Another viewpoint which could be used to argue for and against allowing Gillick competent children the same right to refuse treatment as an adult is the deontological perspective. Deontology has two main focuses: autonomy and motivation. A deontologist views autonomy as paramount and would argue that a child’s autonomy must be respected, just as an adult’s autonomy would be. The second focus is on the motivation of an action. Kant suggests that it is not the action which is determinative of whether it is morally good or bad, but the motivation of the individual is the determining factor. For example, giving money to charity is a good deed, however, if a person does this so that they can go to heaven when they die, they are deemed to be a bad person. This is because the motivation behind it is self-preservation, rather than giving money to charity simply because it is your duty to help others. In this context, a doctor could argue that although the interference to a child’s autonomy is bad, their motivation to save a life counters this bad act into being good.

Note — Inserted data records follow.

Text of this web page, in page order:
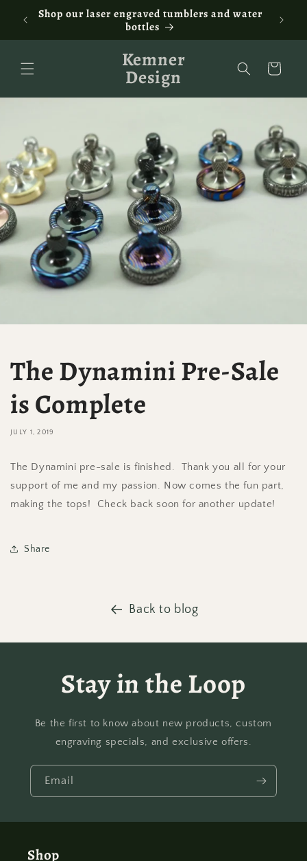
Skip to
content
Shop our laser engraved tumblers and water
bottles
Kemner
Design Cart
The Dynamini Pre-Sale
is Complete
JULY 1, 2019
The Dynamini pre-sale is finished. Thank you all for your
support of me and my passion. Now comes the fun part,
making the tops! Check back soon for another update!
Share
Back to blog
Stay in the Loop
Be the first to know about new products, custom
engraving specials, and exclusive offers.
Email
Shop
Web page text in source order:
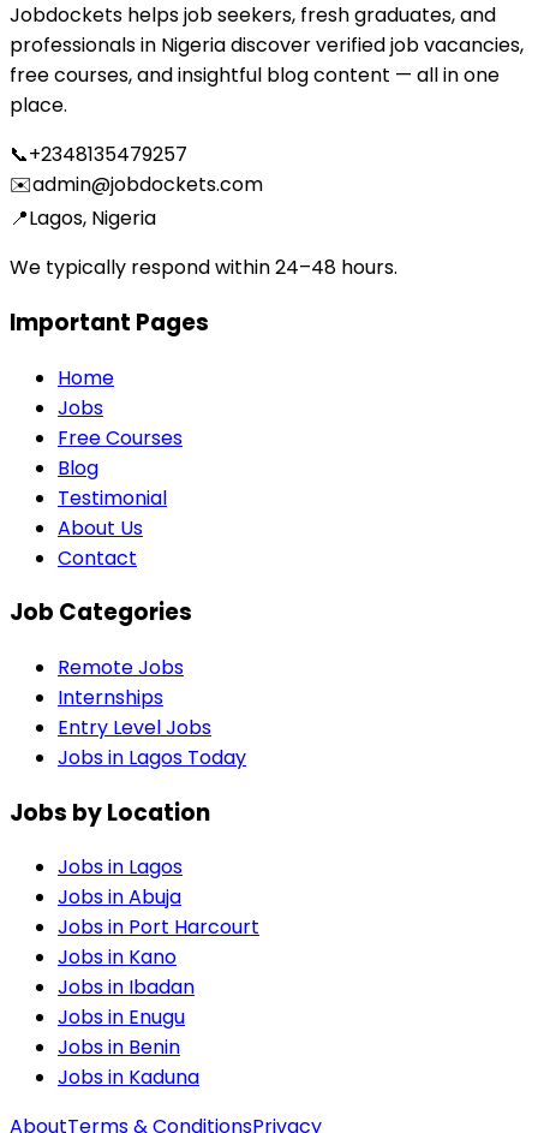
Jobdockets helps job seekers, fresh graduates, and
professionals in Nigeria discover verified job vacancies,
free courses, and insightful blog content — all in one
place.
📞+2348135479257
✉️admin@jobdockets.com
📍Lagos, Nigeria
We typically respond within 24–48 hours.
Important Pages
Home
Jobs
Free Courses
Blog
Testimonial
About Us
Contact
Job Categories
Remote Jobs
Internships
Entry Level Jobs
Jobs in Lagos Today
Jobs by Location
Jobs in Lagos
Jobs inAbuja
Jobs in Port Harcourt
Jobs in Kano
Jobs in Ibadan
Jobs in Enugu
Jobs in Benin
Jobs in Kaduna
AboutTerms & ConditionsPrivacy
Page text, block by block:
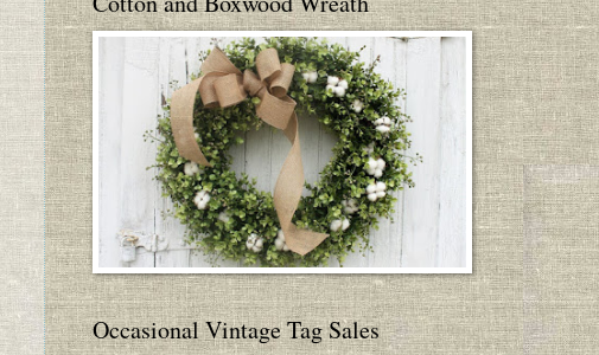
Occasional Vintage Tag Sales
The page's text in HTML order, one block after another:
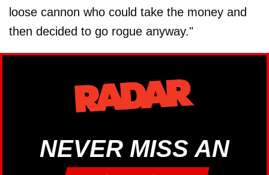
loose cannon who could take the money and
then decided to go rogue anyway."
NEVER MISS AN
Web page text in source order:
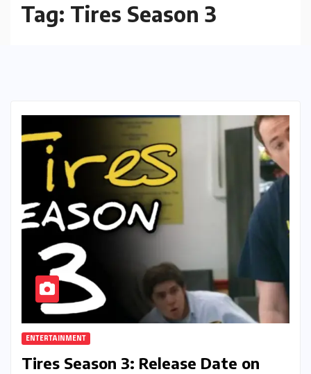
Tag: Tires Season 3
ENTERTAINMENT
Tires Season 3: Release Date on
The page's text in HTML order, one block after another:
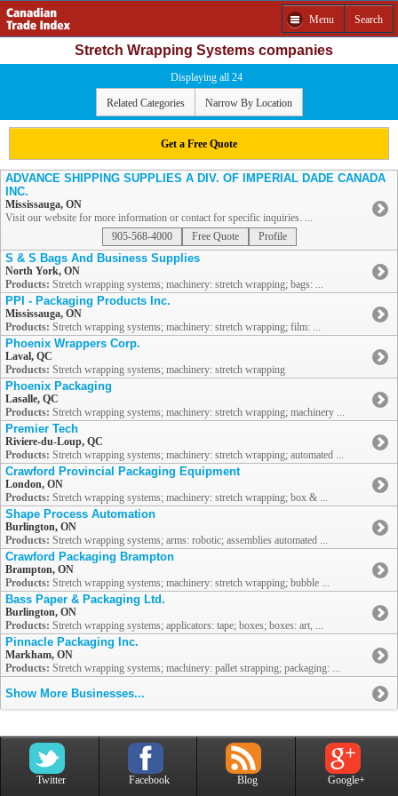
Menu Search
Stretch Wrapping Systems companies
Displaying all 24
Related Categories Narrow By Location
Get a Free Quote
ADVANCE SHIPPING SUPPLIES A DIV. OF IMPERIAL DADE CANADA
INC.
Mississauga, ON
Visit our website for more information or contact for specific inquiries. ...
905-568-4000
Free Quote Profile
S & S Bags And Business Supplies
North York, ON
Products: Stretch wrapping systems; machinery: stretch wrapping; bags: ...
PPI - Packaging Products Inc.
Mississauga, ON
Products: Stretch wrapping systems; machinery: stretch wrapping; film: ...
Phoenix Wrappers Corp.
Laval, QC
Products: Stretch wrapping systems; machinery: stretch wrapping
Phoenix Packaging
Lasalle, QC
Products: Stretch wrapping systems; machinery: stretch wrapping; machinery ...
Premier Tech
Riviere-du-Loup, QC
Products: Stretch wrapping systems; machinery: stretch wrapping; automated ...
Crawford Provincial Packaging Equipment
London, ON
Products: Stretch wrapping systems; machinery: stretch wrapping; box & ...
Shape Process Automation
Burlington, ON
Products: Stretch wrapping systems; arms: robotic; assemblies automated ...
Crawford Packaging Brampton
Brampton, ON
Products: Stretch wrapping systems; machinery: stretch wrapping; bubble ...
Bass Paper & Packaging Ltd.
Burlington, ON
Products: Stretch wrapping systems; applicators: tape; boxes; boxes: art, ...
Pinnacle Packaging Inc.
Markham, ON
Products: Stretch wrapping systems; machinery: pallet strapping; packaging: ...
Show More Businesses...
Twitter Facebook Blog Google+
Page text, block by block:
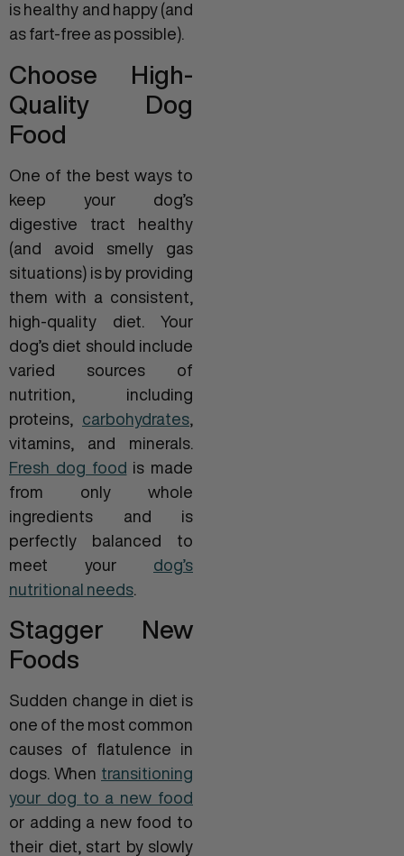
is healthy and happy (and
as fart-free as possible).
Choose High-
Quality Dog
Food
One of the best ways to
keep your dog’s
digestive tract healthy
(and avoid smelly gas
situations) is by providing
them with a consistent,
high-quality diet. Your
dog’s diet should include
varied sources of
nutrition, including
proteins, carbohydrates
vitamins, and minerals.
Fresh dog food is made
from only whole
ingredients and is
perfectly balanced to
meet your dog’s
nutritional needs
Stagger New
Foods
Sudden change in diet is
one of the most common
causes of flatulence in
dogs. When transitioning
your dog to a new food
or adding a new food to
their diet, start by slowly
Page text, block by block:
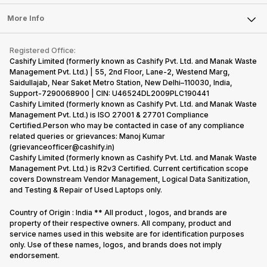
Sell Earbuds
Repair Phone
Recycle Phone
Find New Phone
Partner With Us
Press Releases
Become Cashify Partner
Become Supersale Partner
Corporate Information
Laptop
Tablet
iMac
Gaming Consoles
FAQ
Contact Us
Warranty Policy
Refund Policy
More Info
Privacy Policy
Terms of Use
E-Waste Policy
Cookie Policy
What is Refurbished
Registered Office:
Cashify Limited (formerly known as Cashify Pvt. Ltd. and Manak Waste
Management Pvt. Ltd.) | 55, 2nd Floor, Lane-2, Westend Marg,
Saidullajab, Near Saket Metro Station, New Delhi–110030, India,
Support-7290068900 | CIN: U46524DL2009PLC190441
Cashify Limited (formerly known as Cashify Pvt. Ltd. and Manak Waste
Management Pvt. Ltd.) is ISO 27001 & 27701 Compliance
Certified.Person who may be contacted in case of any compliance
related queries or grievances: Manoj Kumar
(grievanceofficer@cashify.in)
Cashify Limited (formerly known as Cashify Pvt. Ltd. and Manak Waste
Management Pvt. Ltd.) is R2v3 Certified. Current certification scope
covers Downstream Vendor Management, Logical Data Sanitization,
and Testing & Repair of Used Laptops only.
Country of Origin : India ** All product , logos, and brands are
property of their respective owners. All company, product and
service names used in this website are for identification purposes
only. Use of these names, logos, and brands does not imply
endorsement.
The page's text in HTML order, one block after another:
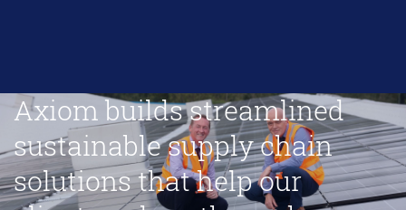
Axiom builds streamlined
sustainable supply chain
solutions that help our
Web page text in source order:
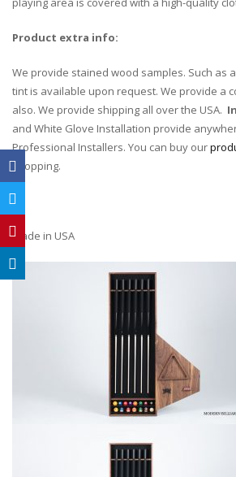
Product extra info:
We provide stained wood samples. Such as
tint is available upon request. We provide a
also. We provide shipping all over the USA.
and White Glove Installation provide
Professional Installers. You can buy our
shopping.
Made in USA
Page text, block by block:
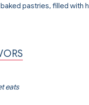
pastries, filled with
eats
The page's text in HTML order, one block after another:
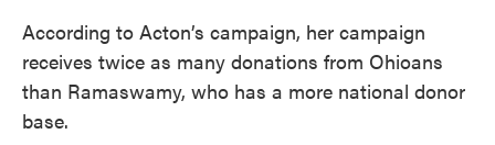
According to Acton’s campaign, her campaign
receives twice as many donations from Ohioans
than Ramaswamy, who has a more national donor
base.
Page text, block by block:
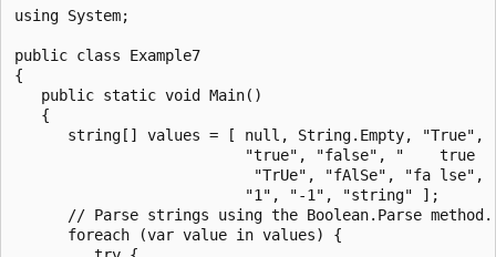
using System;
public class Example7
{
   public static void Main()
   {
string[] values = [ null, String.Empty, "True",
"true", "false", "    true
"TrUe", "fAlSe", "fa lse",
                          "1", "-1", "string" ];
      // Parse strings using the Boolean.Parse method.
      foreach (var value in values) {
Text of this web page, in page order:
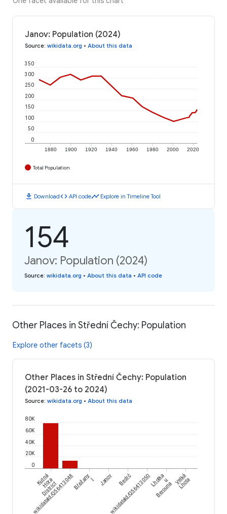
Janov: Population (2024)
Source: wikidata.org • About this data
1880 1900 1920 1940 1960 1980 2000 2020
0
50
100
150
200
250
300
350
Total Population
download Downloadcode API codetimeline Explore in Timeline Tool
154
Janov: Population (2024)
Source: wikidata.org • About this data • API code
Other Places in Střední Čechy: Population
Explore other facets (3)
Other Places in Střední Čechy: Population
(2021-03-26 to 2024)
Source: wikidata.org • About this data
0
20K
40K
60K
80K
Kutná
Hora
District
wikidataId/Q56413048BřežanyI Janov Bedrč
wikidataId/Q56413050Lhotkau
Berouna
Velká
Lhota
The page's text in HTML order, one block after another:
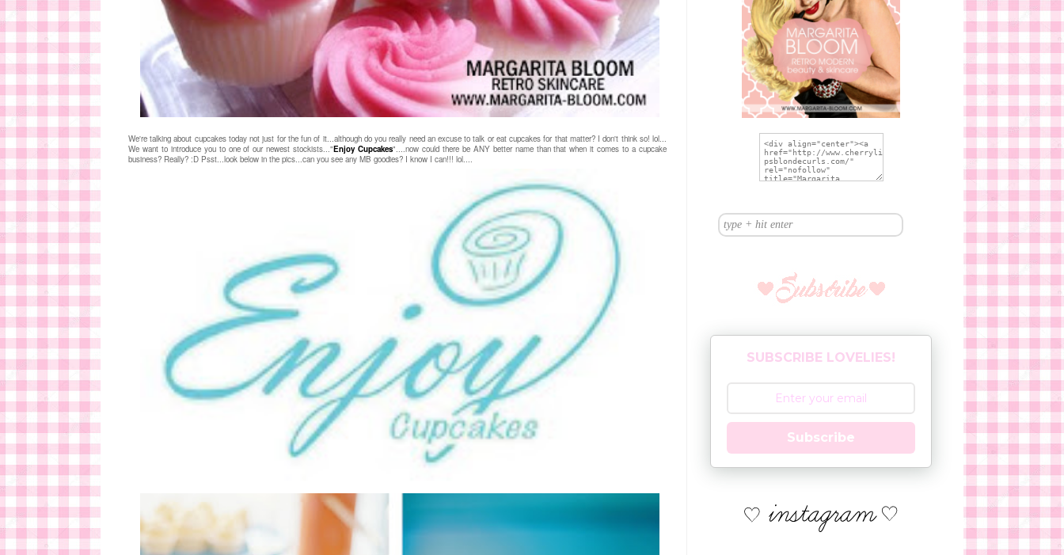
We're talking about cupcakes today not just for the fun of it...although do you really need an excuse to talk or eat cupcakes for that matter? I don't think so! lol...
We want to introduce you to one of our newest stockists..."Enjoy Cupcakes"....now could there be ANY better name than that when it comes to a cupcake
business? Really? :D Psst...look below in the pics...can you see any MB goodies? I know I can!!! lol....
SUBSCRIBE LOVELIES!
Subscribe
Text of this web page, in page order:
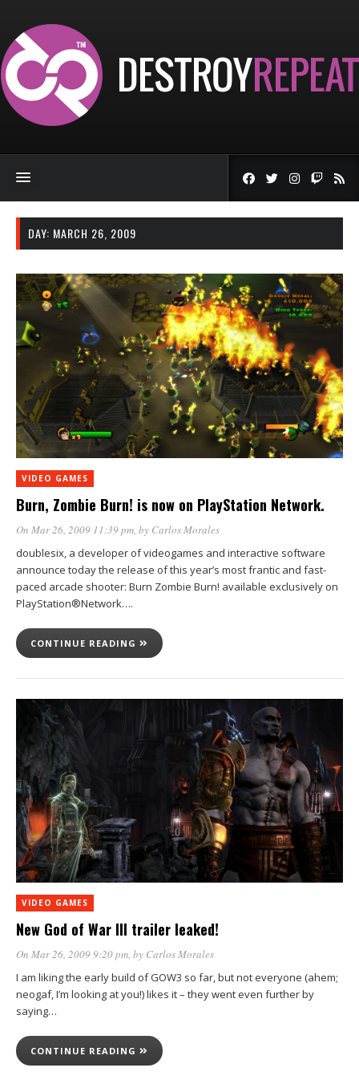
DAY: MARCH 26, 2009
VIDEO GAMES
Burn, Zombie Burn! is now on PlayStation Network.
On Mar 26, 2009 11:39 pm , by Carlos Morales
doublesix, a developer of videogames and interactive software
announce today the release of this year’s most frantic and fast-
paced arcade shooter: Burn Zombie Burn! available exclusively on
PlayStation®Network….
CONTINUE READING
VIDEO GAMES
New God of War III trailer leaked!
On Mar 26, 2009 9:20 pm, by Carlos Morales
I am liking the early build of GOW3 so far, but not everyone (ahem;
neogaf, I’m looking at you!) likes it – they went even further by
saying…
CONTINUE READING
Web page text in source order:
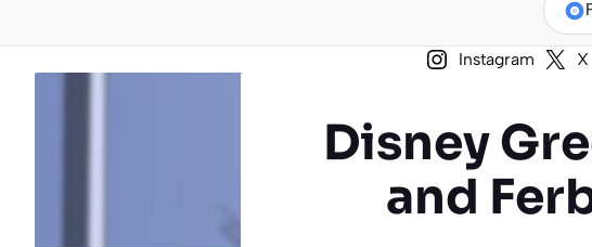
Instagram X
Disney
and
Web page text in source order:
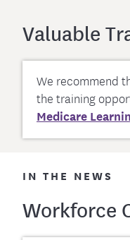
Valuable
We recommend
the training
Medicare
IN THE NEWS
Workforce
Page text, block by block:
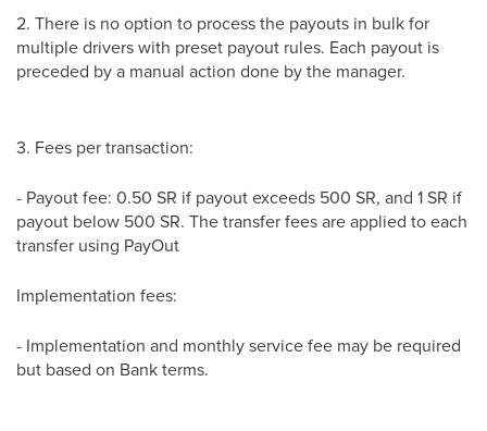
2. There is no option to process the payouts in bulk for
multiple drivers with preset payout rules. Each payout is
preceded by a manual action done by the manager.
3. Fees per transaction:
- Payout fee: 0.50 SR if payout exceeds 500 SR, and 1 SR if
payout below 500 SR. The transfer fees are applied to each
transfer using PayOut
Implementation fees:
- Implementation and monthly service fee may be required
but based on Bank terms.
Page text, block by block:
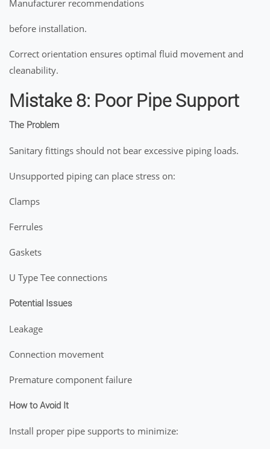
Manufacturer recommendations
before installation.
Correct orientation ensures optimal fluid movement and
cleanability.
Mistake 8: Poor Pipe Support
The Problem
Sanitary fittings should not bear excessive piping loads.
Unsupported piping can place stress on:
Clamps
Ferrules
Gaskets
U Type Tee connections
Potential Issues
Leakage
Connection movement
Premature component failure
How to Avoid It
Install proper pipe supports to minimize:
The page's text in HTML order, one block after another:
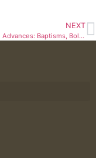
NEXT
God’s Word Advances: Baptisms, Bold Teaching, and Training in Africa
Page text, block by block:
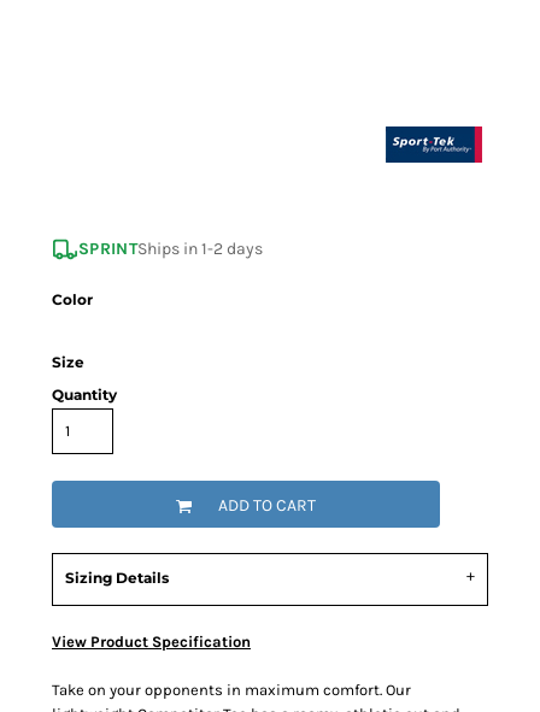
SPRINTShips in 1-2 days
Color
Size
Quantity
ADD TO CART
Sizing Details
View Product Specification
Take on your opponents in maximum comfort. Our
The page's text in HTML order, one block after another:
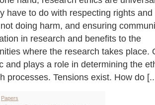
have to do with respecting rights and
doing harm, and ensuring
in research and benefits to the
where the research takes place.
and plays a role in determining the
processes. Tensions exist. How do
Papers
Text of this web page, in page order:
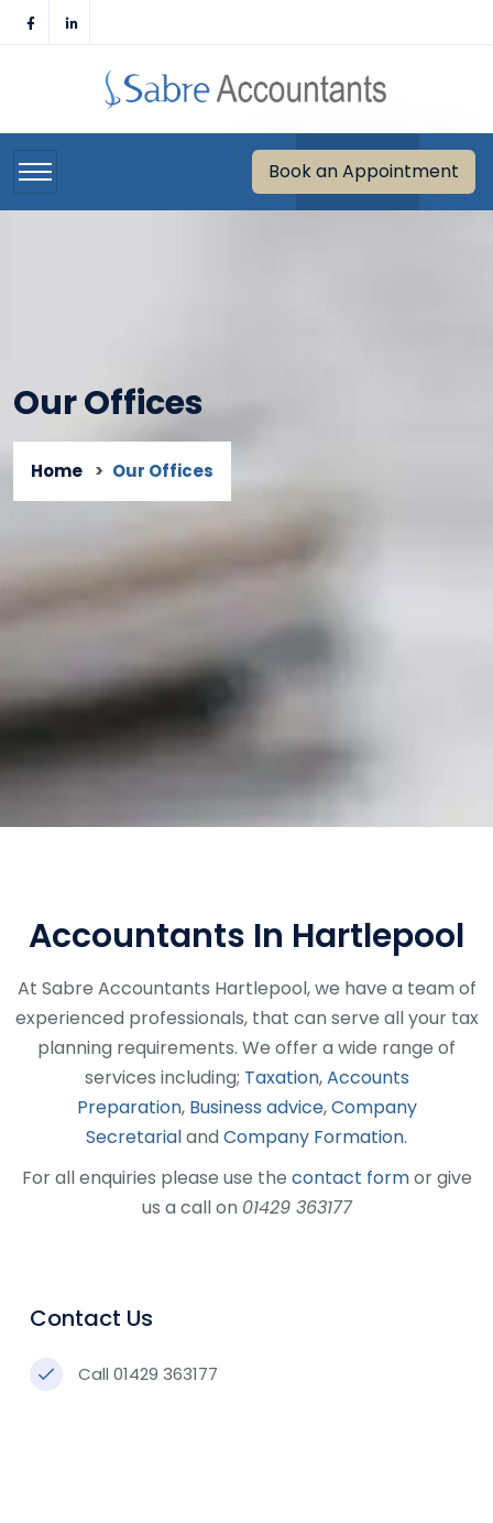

Conclusively, there are numerous conflicts between the law, professional medical guidance and ethical considerations; thus, suggesting that the current approach is not favourable, and a new approach may be more appropriate. Harbour who also recognises these conflictions suggests that the MCA’s presumption of capacity should be extended to children from the age of 16 and that the Gillick rebuttable be available for children aged 10-16. The fundamentality of autonomy justifies a different approach to better protect the rights of children. An alternative would be to use Harbour’s idea but attach a caveat to the presumption of capacity in severe life-threatening situations, whereby there is another, slightly higher threshold to satisfy. This will afford autonomy, respect of human rights whilst ensuring the child’s long-term interests are also protected. While this does not deplete the entire discriminatory and conflicting approach to the right to refuse, it does better adapt pivotal bioethics without departing much from legal and professional ideals.